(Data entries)
# # #
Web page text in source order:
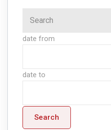
date from
date to
Search
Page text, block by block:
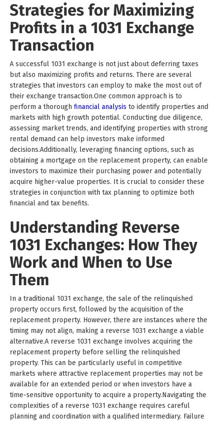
# # #
◆ Your objective
Once the images are removed, print the remaining data exactly as it appears above.

◆ Result for this task
Web page text in source order:
date from
date to
Search
Page text, block by block:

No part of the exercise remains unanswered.